[Task goal]:
Only a number is expected in reply: the number of lines below that include the word "cloud".

[Records contained in a dataset]
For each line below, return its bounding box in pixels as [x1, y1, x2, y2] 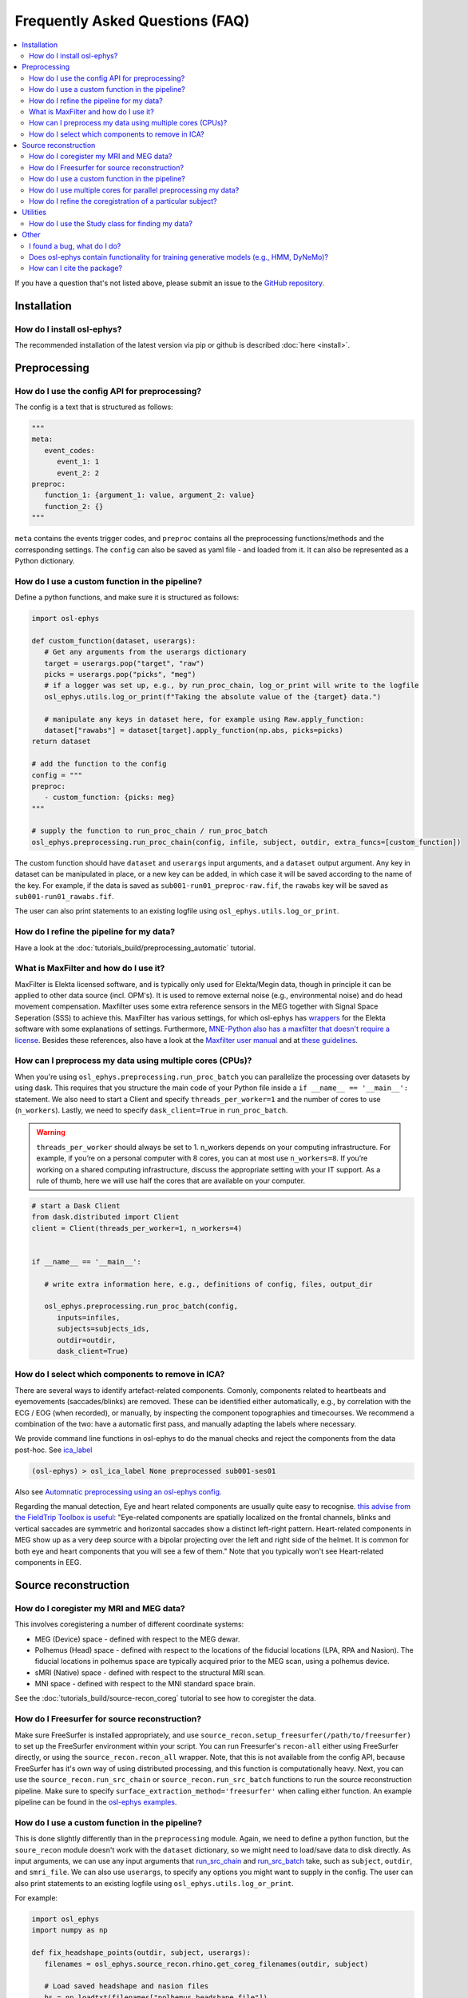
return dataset [31, 737, 91, 746]
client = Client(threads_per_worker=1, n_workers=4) [31, 1224, 243, 1232]
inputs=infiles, [57, 1313, 121, 1322]
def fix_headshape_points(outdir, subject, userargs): [31, 1948, 251, 1957]
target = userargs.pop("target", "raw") [44, 659, 205, 667]
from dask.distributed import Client [31, 1212, 180, 1222]
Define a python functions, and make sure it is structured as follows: [14, 592, 240, 603]
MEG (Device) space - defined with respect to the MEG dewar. [34, 1634, 240, 1644]
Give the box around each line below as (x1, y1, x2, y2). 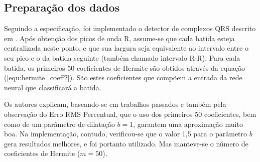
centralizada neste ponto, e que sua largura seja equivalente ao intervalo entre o (4, 43, 248, 53)
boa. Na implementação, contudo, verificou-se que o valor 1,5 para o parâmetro (4, 128, 247, 139)
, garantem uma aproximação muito (133, 118, 243, 129)
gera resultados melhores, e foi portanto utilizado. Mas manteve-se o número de (4, 138, 248, 148)
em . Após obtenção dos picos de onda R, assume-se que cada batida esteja (4, 33, 235, 43)
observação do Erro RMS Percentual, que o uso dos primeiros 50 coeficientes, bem (4, 108, 256, 119)
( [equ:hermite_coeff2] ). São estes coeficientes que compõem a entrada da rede (4, 72, 242, 83)
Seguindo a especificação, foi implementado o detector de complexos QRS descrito (4, 23, 256, 34)
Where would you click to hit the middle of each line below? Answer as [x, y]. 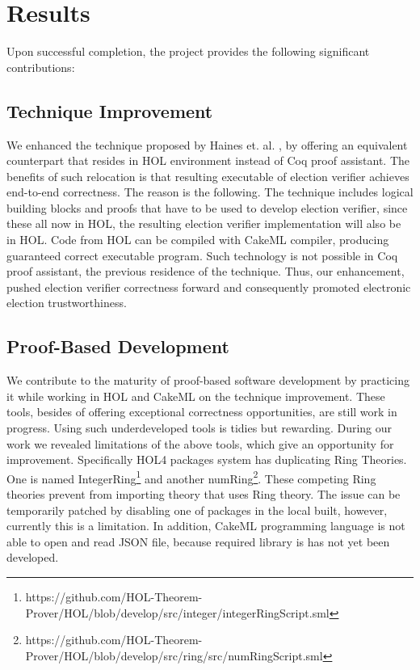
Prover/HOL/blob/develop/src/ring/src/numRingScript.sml [174, 655]
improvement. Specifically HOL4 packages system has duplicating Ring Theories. [207, 459]
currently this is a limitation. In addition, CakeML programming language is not [206, 526]
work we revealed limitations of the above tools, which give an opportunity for [200, 443]
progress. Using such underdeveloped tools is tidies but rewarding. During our [199, 428]
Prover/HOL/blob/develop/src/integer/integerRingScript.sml [177, 612]
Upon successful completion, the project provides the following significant [188, 51]
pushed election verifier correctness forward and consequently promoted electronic [209, 287]
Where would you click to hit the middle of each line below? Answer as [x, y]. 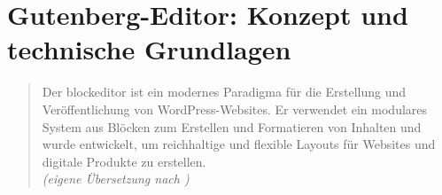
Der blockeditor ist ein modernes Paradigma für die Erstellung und [224, 92]
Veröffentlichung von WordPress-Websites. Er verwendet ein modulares [235, 109]
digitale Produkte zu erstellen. [124, 161]
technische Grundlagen [149, 49]
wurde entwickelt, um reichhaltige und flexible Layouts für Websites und [239, 144]
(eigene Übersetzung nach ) [116, 179]
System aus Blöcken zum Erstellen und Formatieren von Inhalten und [232, 126]
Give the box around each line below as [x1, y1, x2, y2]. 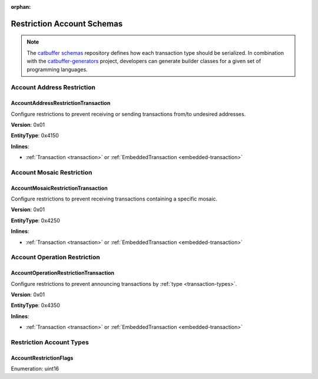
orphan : [11, 4, 31, 10]
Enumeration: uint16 [11, 365, 59, 373]
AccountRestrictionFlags [11, 354, 74, 361]
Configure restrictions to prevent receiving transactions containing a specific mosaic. [11, 195, 218, 203]
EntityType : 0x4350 [11, 302, 60, 309]
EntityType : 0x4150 [11, 132, 59, 139]
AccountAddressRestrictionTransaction [11, 100, 111, 107]
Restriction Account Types [11, 338, 90, 346]
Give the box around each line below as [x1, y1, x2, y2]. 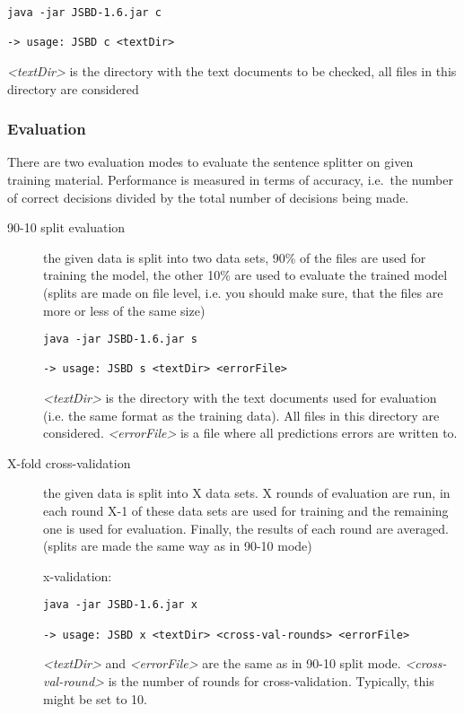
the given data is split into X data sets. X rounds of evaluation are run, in [43, 483, 451, 502]
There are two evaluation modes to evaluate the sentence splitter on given [7, 152, 414, 171]
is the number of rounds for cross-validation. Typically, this [108, 672, 434, 690]
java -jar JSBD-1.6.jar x [43, 598, 197, 612]
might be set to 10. [43, 689, 147, 708]
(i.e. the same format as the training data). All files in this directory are [43, 405, 440, 424]
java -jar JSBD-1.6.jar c [7, 6, 162, 19]
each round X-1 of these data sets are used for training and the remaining [43, 501, 449, 520]
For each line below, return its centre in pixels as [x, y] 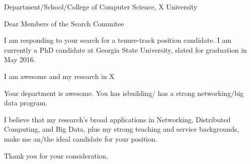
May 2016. [20, 59]
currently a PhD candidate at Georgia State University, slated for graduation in [125, 49]
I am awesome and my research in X [59, 76]
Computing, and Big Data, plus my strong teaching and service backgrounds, [122, 129]
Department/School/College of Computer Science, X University [101, 6]
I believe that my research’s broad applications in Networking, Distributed [117, 119]
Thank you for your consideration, [56, 155]
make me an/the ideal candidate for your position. [81, 138]
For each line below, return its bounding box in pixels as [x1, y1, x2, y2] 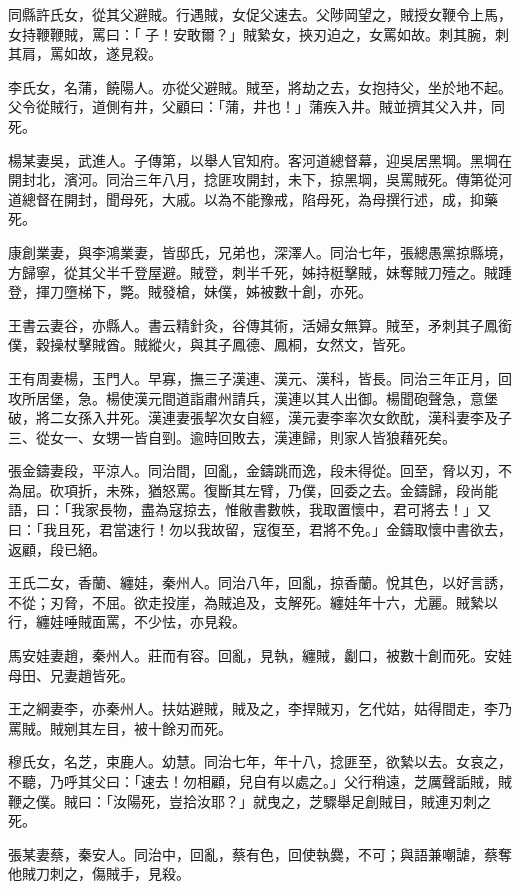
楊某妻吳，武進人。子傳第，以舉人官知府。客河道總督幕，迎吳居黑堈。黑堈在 [8, 149, 512, 170]
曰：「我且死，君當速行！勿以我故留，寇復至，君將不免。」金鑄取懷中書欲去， [8, 519, 512, 540]
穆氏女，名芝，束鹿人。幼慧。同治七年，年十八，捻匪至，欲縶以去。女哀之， [8, 751, 512, 772]
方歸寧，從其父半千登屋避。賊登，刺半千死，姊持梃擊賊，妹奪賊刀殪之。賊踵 [8, 261, 512, 282]
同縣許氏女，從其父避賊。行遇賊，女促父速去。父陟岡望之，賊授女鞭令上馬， [8, 4, 512, 24]
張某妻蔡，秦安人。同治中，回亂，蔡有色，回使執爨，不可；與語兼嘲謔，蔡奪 [8, 843, 512, 864]
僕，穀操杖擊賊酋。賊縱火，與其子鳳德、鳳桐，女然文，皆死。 [8, 334, 414, 355]
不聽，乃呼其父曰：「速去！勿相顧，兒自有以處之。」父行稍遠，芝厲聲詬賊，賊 [8, 771, 512, 791]
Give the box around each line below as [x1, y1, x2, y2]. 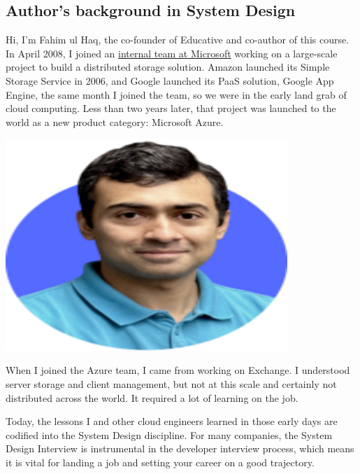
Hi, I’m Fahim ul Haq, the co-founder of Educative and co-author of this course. [6, 32, 350, 47]
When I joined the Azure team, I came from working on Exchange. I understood [6, 363, 350, 377]
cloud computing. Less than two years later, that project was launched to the [6, 101, 336, 116]
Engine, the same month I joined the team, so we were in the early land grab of [6, 87, 347, 102]
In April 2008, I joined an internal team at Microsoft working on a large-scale [6, 46, 338, 60]
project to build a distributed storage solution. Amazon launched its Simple [6, 60, 330, 74]
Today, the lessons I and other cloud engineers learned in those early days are [6, 414, 338, 428]
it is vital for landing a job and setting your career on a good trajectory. [6, 454, 315, 469]
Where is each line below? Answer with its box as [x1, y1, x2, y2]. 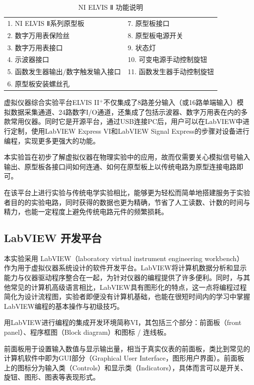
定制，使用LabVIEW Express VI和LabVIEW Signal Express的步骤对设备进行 [10, 125, 250, 136]
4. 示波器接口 [7, 54, 49, 64]
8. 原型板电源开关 [127, 30, 184, 40]
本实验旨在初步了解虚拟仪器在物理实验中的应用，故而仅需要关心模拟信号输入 [4, 152, 250, 162]
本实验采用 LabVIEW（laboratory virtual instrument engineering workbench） [4, 253, 244, 263]
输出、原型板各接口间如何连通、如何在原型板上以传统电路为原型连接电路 [4, 161, 236, 171]
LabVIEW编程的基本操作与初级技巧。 [4, 301, 124, 311]
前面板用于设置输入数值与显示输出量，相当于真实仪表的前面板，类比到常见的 [4, 343, 250, 353]
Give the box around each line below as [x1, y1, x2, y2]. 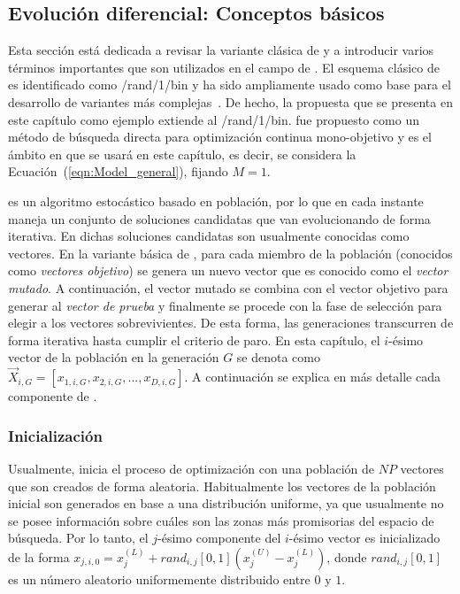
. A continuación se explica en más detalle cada [184, 367, 441, 386]
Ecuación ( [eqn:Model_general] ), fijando [8, 162, 228, 181]
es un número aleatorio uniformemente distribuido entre [8, 569, 310, 588]
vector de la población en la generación [8, 348, 219, 366]
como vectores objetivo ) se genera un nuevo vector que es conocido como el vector [8, 261, 448, 280]
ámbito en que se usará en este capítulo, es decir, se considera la [8, 144, 356, 163]
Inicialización [8, 424, 103, 446]
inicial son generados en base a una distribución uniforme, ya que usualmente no [8, 494, 444, 513]
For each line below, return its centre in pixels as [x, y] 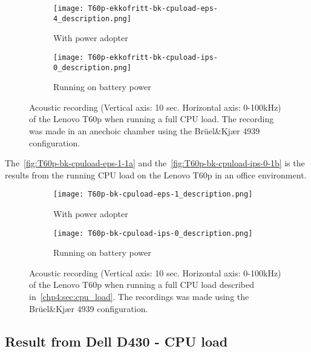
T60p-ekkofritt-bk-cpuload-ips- [153, 57]
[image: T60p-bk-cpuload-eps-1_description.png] [153, 194]
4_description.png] [92, 18]
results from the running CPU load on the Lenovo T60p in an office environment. [156, 174]
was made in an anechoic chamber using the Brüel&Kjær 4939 [145, 131]
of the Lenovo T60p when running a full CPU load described [142, 285]
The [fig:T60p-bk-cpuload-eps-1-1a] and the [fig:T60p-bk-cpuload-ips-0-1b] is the [155, 163]
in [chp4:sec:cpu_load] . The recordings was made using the [139, 297]
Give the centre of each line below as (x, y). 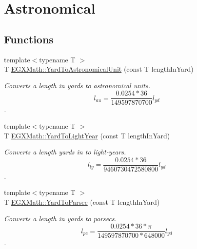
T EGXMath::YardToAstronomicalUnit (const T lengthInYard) (99, 69)
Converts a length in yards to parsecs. (60, 218)
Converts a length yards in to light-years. (65, 152)
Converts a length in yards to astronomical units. (77, 85)
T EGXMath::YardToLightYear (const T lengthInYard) (87, 135)
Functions (29, 39)
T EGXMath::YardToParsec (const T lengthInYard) (82, 202)
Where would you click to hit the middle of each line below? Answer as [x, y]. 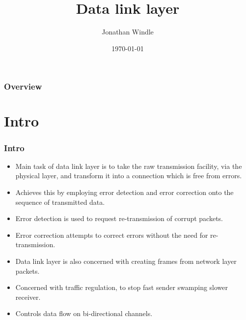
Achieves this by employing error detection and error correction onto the [124, 192]
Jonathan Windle [128, 32]
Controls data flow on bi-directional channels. [84, 313]
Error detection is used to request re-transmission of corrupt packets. [119, 218]
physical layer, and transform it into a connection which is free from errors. [129, 176]
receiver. [28, 297]
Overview [23, 86]
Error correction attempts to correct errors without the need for [112, 235]
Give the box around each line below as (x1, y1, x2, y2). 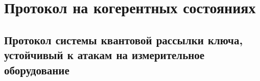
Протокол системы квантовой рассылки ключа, (4, 32, 243, 47)
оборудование (4, 62, 69, 77)
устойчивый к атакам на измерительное (4, 47, 205, 63)
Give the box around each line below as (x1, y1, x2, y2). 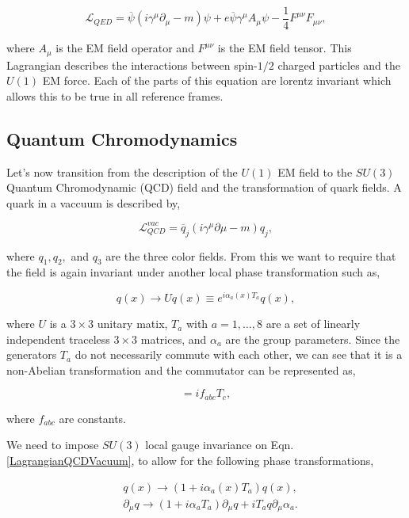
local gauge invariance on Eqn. (145, 436, 294, 453)
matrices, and (140, 330, 207, 347)
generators (6, 346, 57, 363)
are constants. (59, 409, 127, 426)
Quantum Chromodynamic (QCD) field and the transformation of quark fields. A (6, 179, 402, 196)
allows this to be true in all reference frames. (6, 87, 224, 104)
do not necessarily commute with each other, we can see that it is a (75, 346, 403, 363)
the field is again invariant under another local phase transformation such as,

[Your response]:
2